- "hypertext" describes a set of UI conventions. linking to things is not new
- rendering static documents is distinct from interactive dynamic ones
- forms are static documents
- rendering documents is not remotely related to their mode of transmission.
Post
URL format? make it completely opaque
static document rendering is not an internet problem, nor a programming problem. everyone in the world who writes has a stake. every format i know of is unspecified and ascii-centric.
i think org could work. not forked—from scratch. i think attribute containers are a good model for various affordances. that the document is readable without highlighting makes me feel that it could be empowering to write a document that will continue to parse the same years later.
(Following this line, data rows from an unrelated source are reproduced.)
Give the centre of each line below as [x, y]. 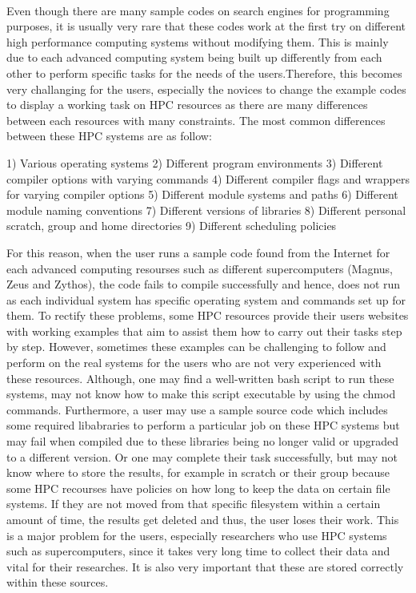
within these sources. [58, 582]
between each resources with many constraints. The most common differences [196, 120]
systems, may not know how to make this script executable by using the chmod [201, 394]
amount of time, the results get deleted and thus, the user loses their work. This [203, 519]
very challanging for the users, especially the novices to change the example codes [206, 89]
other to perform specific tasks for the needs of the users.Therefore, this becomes [204, 73]
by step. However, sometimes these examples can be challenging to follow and [196, 347]
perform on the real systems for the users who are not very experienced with [194, 363]
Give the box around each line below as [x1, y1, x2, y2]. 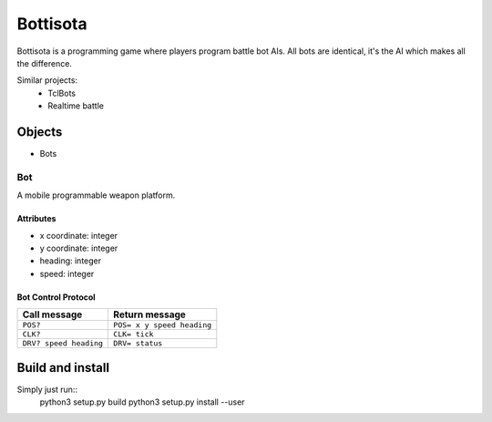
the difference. [16, 57, 73, 68]
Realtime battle [47, 100, 105, 111]
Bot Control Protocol [16, 292, 96, 303]
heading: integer [39, 255, 102, 266]
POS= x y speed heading [113, 320, 212, 330]
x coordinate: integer [39, 230, 118, 241]
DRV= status [113, 338, 163, 348]
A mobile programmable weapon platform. [16, 190, 176, 201]
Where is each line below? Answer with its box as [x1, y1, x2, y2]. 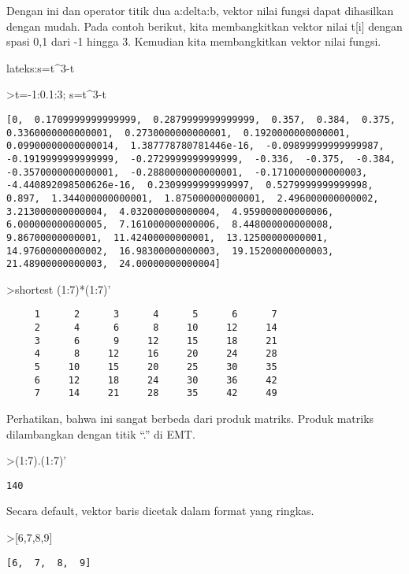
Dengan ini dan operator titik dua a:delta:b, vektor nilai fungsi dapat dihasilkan [6, 2, 394, 18]
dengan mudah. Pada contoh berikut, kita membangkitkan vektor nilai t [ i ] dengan [6, 17, 403, 34]
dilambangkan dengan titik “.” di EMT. [6, 425, 195, 442]
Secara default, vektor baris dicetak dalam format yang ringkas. [6, 502, 314, 519]
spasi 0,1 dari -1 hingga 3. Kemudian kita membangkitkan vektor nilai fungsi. [6, 33, 381, 50]
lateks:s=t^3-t [6, 59, 75, 76]
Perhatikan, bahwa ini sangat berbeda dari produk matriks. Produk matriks [6, 410, 374, 427]
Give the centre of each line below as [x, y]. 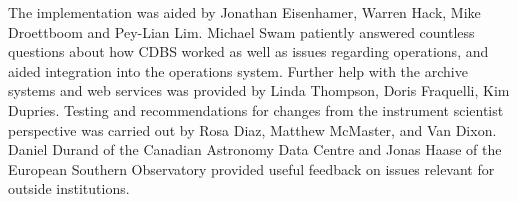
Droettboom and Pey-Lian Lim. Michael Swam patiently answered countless [241, 31]
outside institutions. [69, 188]
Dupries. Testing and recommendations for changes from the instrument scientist [256, 109]
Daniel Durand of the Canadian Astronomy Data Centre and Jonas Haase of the [255, 149]
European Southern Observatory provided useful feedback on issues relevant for [251, 168]
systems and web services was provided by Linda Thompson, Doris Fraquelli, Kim [259, 90]
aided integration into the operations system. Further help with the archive [238, 70]
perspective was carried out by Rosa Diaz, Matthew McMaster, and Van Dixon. [252, 129]
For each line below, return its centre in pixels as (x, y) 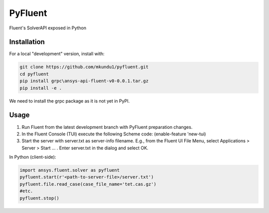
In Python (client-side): (33, 157)
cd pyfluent (34, 74)
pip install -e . (41, 88)
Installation (27, 42)
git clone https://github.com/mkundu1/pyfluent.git (84, 67)
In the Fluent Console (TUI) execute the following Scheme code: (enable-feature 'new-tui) (114, 134)
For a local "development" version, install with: (57, 54)
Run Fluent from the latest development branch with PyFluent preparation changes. (107, 127)
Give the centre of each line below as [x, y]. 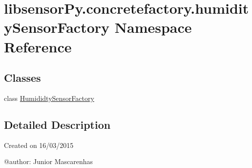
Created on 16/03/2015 [39, 145]
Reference [38, 46]
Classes [22, 78]
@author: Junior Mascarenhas [49, 161]
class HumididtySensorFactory [49, 98]
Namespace [153, 27]
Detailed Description [57, 124]
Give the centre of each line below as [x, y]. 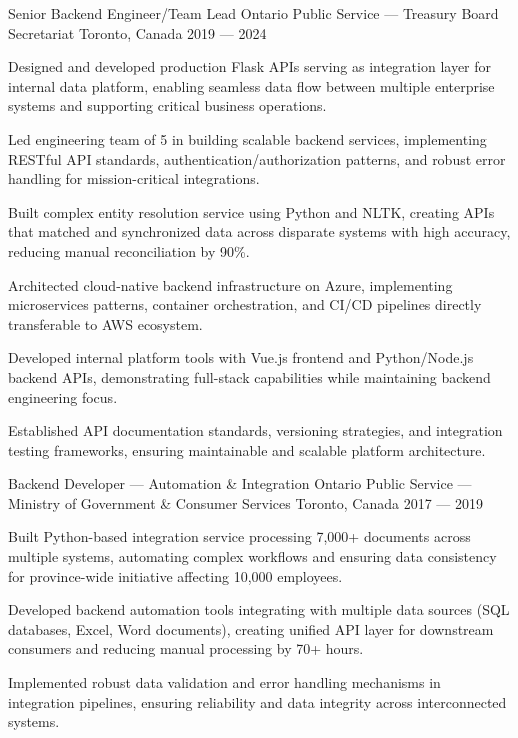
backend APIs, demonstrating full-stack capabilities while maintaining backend [249, 376]
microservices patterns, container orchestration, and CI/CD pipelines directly [245, 304]
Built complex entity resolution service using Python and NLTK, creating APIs [251, 211]
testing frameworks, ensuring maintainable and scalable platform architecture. [247, 449]
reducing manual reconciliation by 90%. [129, 250]
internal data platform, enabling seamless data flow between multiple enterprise [251, 85]
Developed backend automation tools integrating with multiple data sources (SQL [259, 609]
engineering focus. [63, 396]
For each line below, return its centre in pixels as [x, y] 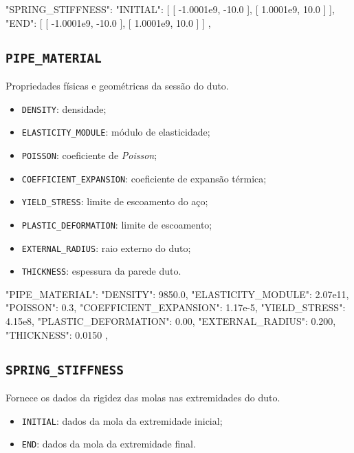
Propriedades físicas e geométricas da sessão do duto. [117, 85]
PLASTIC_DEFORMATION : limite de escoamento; [117, 224]
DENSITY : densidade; [64, 108]
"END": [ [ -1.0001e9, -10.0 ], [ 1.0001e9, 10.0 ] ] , [108, 22]
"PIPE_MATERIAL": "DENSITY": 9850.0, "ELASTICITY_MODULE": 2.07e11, [177, 294]
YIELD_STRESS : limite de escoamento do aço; [115, 201]
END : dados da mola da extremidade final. [109, 444]
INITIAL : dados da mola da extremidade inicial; [122, 420]
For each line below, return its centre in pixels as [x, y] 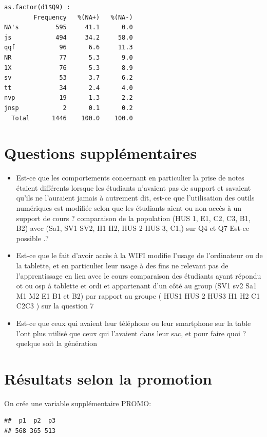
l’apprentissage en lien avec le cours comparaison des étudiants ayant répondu [139, 275]
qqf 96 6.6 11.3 [69, 48]
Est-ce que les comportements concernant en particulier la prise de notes [130, 178]
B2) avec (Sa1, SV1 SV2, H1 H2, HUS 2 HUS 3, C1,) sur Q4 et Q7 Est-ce [132, 228]
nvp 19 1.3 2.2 [69, 98]
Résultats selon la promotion [108, 378]
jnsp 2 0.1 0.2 [69, 108]
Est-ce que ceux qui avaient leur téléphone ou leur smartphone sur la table [133, 323]
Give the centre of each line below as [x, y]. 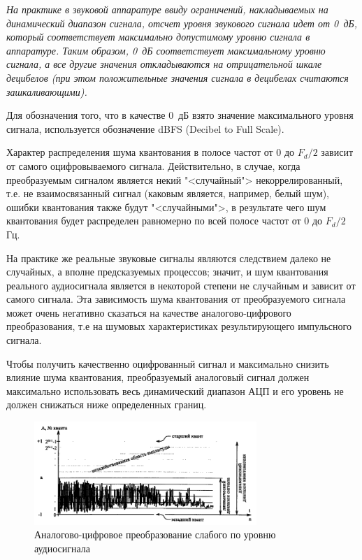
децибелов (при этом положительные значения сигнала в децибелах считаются [178, 77]
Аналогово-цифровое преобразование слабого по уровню [155, 534]
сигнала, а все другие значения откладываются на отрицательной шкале [164, 64]
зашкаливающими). [47, 91]
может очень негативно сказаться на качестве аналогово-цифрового [149, 312]
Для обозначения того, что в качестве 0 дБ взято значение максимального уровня [180, 115]
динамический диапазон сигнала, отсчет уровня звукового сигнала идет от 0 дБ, [182, 23]
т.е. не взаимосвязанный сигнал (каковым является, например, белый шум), [168, 193]
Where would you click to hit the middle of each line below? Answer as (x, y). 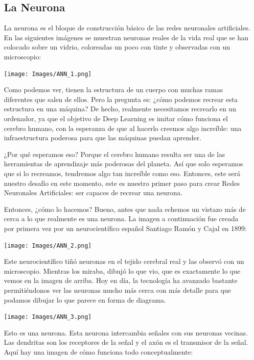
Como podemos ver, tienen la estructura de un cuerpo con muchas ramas (114, 90)
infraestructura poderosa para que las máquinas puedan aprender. (103, 138)
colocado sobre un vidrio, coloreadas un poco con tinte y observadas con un (117, 47)
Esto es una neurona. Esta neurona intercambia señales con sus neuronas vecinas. (126, 332)
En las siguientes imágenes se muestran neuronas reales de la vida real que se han (126, 37)
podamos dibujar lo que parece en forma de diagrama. (85, 299)
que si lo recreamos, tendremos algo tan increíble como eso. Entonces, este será (122, 173)
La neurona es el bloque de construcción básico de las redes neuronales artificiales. (127, 28)
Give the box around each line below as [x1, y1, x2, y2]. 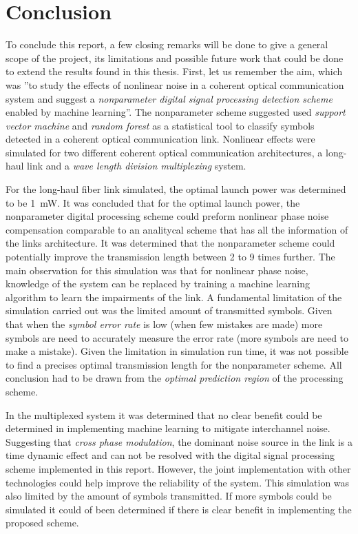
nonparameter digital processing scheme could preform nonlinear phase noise [6, 209, 329, 223]
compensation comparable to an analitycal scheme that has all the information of [6, 222, 348, 236]
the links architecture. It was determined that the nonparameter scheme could [6, 236, 335, 250]
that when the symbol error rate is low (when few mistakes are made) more [6, 317, 323, 331]
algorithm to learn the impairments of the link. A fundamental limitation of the [6, 289, 342, 304]
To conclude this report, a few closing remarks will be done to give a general [6, 37, 328, 52]
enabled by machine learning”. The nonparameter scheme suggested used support [6, 105, 346, 119]
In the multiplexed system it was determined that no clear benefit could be [6, 407, 322, 422]

"text" is problematic. but structure and layout are distinct. so:
- structural ontology: spanning, anchoring, containment, metadata
- an ASCII "realization" associates each structure to a grammar model with ASCII tokens
from this, we render:
- page splitting/wrapping
- order and visibility of sections
- fontification
so a renderer can be hooked up to a graphics device etc
@vtrlx is there a structured document format you like? i have been convincing myself above that "plain text" can be contextually meaningful, and that structure is distinct from realization.
html technically has a "structure", but it's only made available in the js dom. html is also a google product.
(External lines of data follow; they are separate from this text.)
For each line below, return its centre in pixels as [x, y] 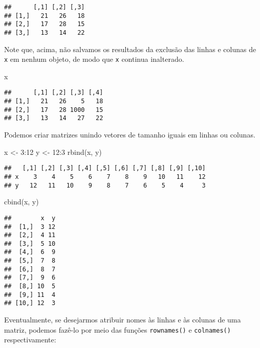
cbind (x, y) [21, 202]
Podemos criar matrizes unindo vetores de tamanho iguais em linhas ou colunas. [130, 135]
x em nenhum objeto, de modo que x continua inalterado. [94, 59]
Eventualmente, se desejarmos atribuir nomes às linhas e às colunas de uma [123, 320]
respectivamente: [30, 340]
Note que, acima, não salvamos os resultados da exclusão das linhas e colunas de [130, 49]
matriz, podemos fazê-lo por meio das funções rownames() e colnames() [117, 329]
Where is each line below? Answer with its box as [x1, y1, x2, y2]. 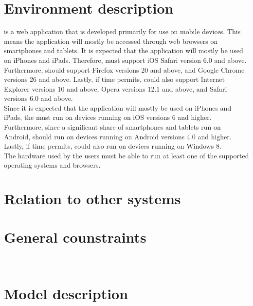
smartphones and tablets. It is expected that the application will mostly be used [4, 45, 243, 56]
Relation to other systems [4, 189, 181, 209]
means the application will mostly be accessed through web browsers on [4, 36, 218, 46]
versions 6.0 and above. [4, 93, 73, 103]
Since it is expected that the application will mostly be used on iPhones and [4, 102, 232, 113]
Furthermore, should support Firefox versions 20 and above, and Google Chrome [4, 64, 245, 75]
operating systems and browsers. [4, 160, 101, 170]
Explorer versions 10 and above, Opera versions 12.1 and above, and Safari [4, 83, 227, 94]
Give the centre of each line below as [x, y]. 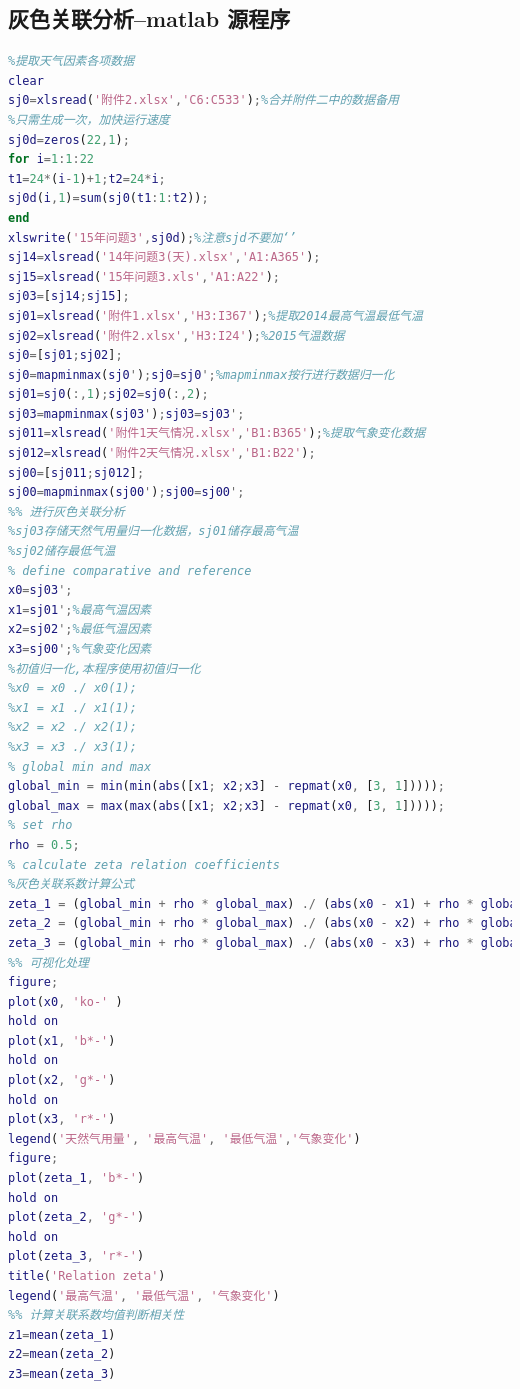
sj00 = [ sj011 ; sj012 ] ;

i want a text format because:
- the user has access to the whole document contents
- i do not know of any attempt to distinguish structure and realization like this—this is also how i want my programming language to work
contra html, static and dynamic behavior are not the same. jarek duda tried really hard to make a use for wolfram's plotting widget, but scientific figures are static because they represent specific data. i believe dynamic layout is a much harder problem and overlaps very little with document structure.
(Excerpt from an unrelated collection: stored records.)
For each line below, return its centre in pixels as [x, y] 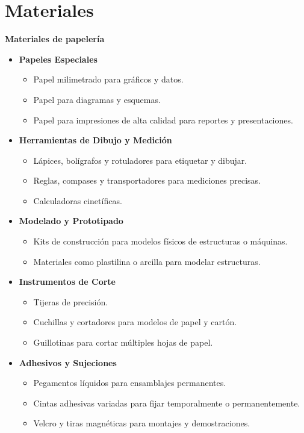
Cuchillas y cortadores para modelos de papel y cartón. [135, 322]
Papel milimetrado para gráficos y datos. [108, 79]
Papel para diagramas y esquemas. [97, 99]
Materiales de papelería [55, 39]
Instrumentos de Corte [67, 282]
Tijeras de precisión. [71, 301]
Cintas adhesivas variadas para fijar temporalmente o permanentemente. [167, 403]
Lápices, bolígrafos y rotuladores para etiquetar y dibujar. [140, 160]
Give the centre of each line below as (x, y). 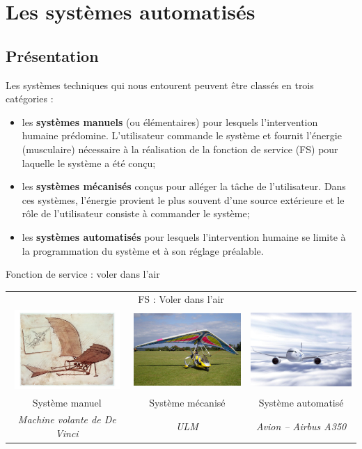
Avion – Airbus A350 (301, 426)
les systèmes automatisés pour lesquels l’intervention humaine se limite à (184, 236)
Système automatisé (301, 402)
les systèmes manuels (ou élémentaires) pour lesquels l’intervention (170, 121)
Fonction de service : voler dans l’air (83, 274)
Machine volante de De (67, 419)
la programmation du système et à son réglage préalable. (143, 250)
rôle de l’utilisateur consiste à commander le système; (136, 213)
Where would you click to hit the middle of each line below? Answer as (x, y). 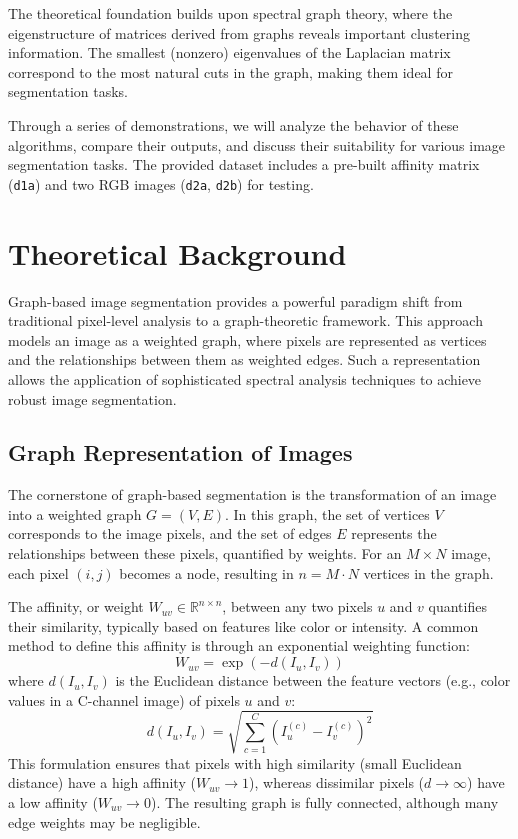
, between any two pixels (297, 606)
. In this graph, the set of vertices (327, 513)
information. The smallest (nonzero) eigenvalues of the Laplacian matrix (229, 52)
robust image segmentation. (92, 398)
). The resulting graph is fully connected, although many (324, 801)
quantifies (457, 606)
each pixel (38, 572)
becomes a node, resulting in (206, 572)
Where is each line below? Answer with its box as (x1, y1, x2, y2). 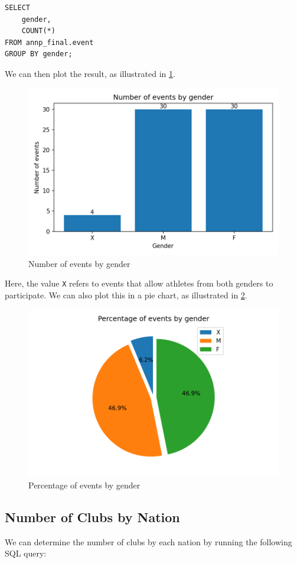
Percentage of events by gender (28, 478, 141, 491)
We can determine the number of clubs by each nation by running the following (5, 535, 292, 548)
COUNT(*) (21, 27, 56, 36)
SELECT (5, 4, 30, 12)
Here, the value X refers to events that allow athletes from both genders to (5, 277, 273, 289)
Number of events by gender (28, 257, 130, 269)
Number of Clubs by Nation (5, 507, 180, 526)
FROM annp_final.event (5, 38, 94, 47)
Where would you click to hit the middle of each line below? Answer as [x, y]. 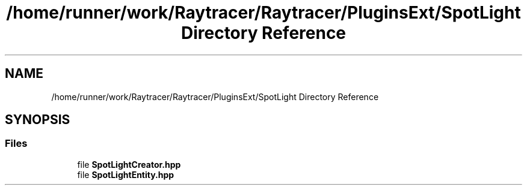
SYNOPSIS [38, 120]
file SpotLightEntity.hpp [126, 174]
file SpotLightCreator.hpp [129, 164]
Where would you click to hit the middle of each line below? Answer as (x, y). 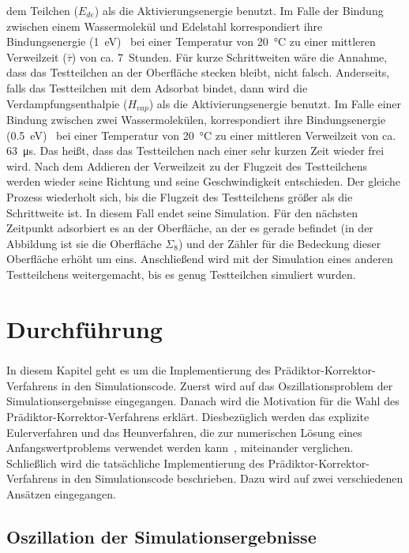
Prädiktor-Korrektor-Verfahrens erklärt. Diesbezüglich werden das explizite (188, 417)
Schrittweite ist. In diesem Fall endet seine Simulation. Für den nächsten (182, 212)
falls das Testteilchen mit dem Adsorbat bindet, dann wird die (157, 87)
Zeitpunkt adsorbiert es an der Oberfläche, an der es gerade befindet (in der (190, 228)
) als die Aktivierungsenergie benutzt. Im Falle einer (275, 103)
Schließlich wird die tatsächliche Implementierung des (135, 463)
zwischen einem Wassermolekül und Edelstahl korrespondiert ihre (165, 26)
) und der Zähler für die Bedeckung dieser (280, 243)

i think every ui should be like a game ui. i think gamedevs have been working with graphics like i've worked with text. i fundamentally do not believe that dynamic content is a structured document.
servo's parallel layout engine: required a new language to do successfully. CSS evaluation is state-dependent, so parallelism is very hard.
ok, i'm not familiar enough yet here but i feel this works for now
what if your and my dynamic UI,,,,,
kissed each other in the vulkan API......
org-mode fucked up with the hierarchical sections. fucked it up more by using repeated ASCII *. complete waste of lexical syntax
- "hacker text format"
- is the structure hierarchical or good
- it's a good format sir
- dot jay peg
oh. another point (which latex demonstrates well):
- most layout is word flow
- some layout sections must support more precise arrangement conditions
i'm not quite sure here, but:
- i would very much like to avoid the "latex problem" and the "css problem"
- where because some feature necessitates pixel precision, the entire language must support same
perhaps a "layout graph" could describe pluggable structure, with each such structure supported by each renderer
the layout graph is distinct from a realization: each layout graph instance by the user uses the same delimiters, as per realization
i feel it must be deeply arrogant to forgo the entire web ui model, but i don't think a written document and a software interface are at all the same thing!!!
i don't think it was wrong to try that out. but also, the web was (as a product, with hypertext) very much intended to replace text. word processors used to be designed for experts, and expensive—HOLD THAT THOUGHT! https://www.csmonitor.com/1983/0720/072011.html
Yet there has come to be something human about typewriters. At least I am rather taken with the notion that Cummings, whose strange patterns of verse fairly fizz on the page, sat down to a foursquare upright like the one I was given by an old Marine Corps buddy from Maine. And that Plath called forth her dark muse on an almost playful little Hermes like the one I carried in my luggage for years.
this is incredible! each author—their own extension of arm and hand?
[voice wavering] what would it mean to have developed sylvia plath's preferred typewriter?
a typewriter is a very human machine. one wonders if cummings was encouraged to wander around the page because tab stops are essentially gundam power steering?
And suppose another Eugene O'Neill wrote another marathon Mourning Becomes Electra. Even if his wife had to type out six whole different versions, as Carlotta O'Neill complained that she did, there would not necessarily be any manuscript to tell the tale.
carlotta o'neill, i want you to know that i have heard you.
Those versions could all be invisibly stored on computer disks. Or one version could have been repeatedly modified without changing the whole thing each time, and only the final version might exist on disks.
i'm losing my fucking mind man
Something would be missing from the exhibition anyway. There would be no accompanying manuscripts with erasures, interlinings, and marginal notes to show the author at his craft.
erasures and interlinings might be fun artifacts, but to the author, they are noise. marginal notes though—metatextual notes to self—this is absolutely real
@hipsterelectron I've never bought into the idea that structure and layout are separable:
- page splitting is absolutely structural
- order of sections is structural (what would even justify reordering sections for display?)
- font selection (esp mono vs not) affects alignment, which affects semantics
@hipsterelectron zooko's triangle says "yip" imo.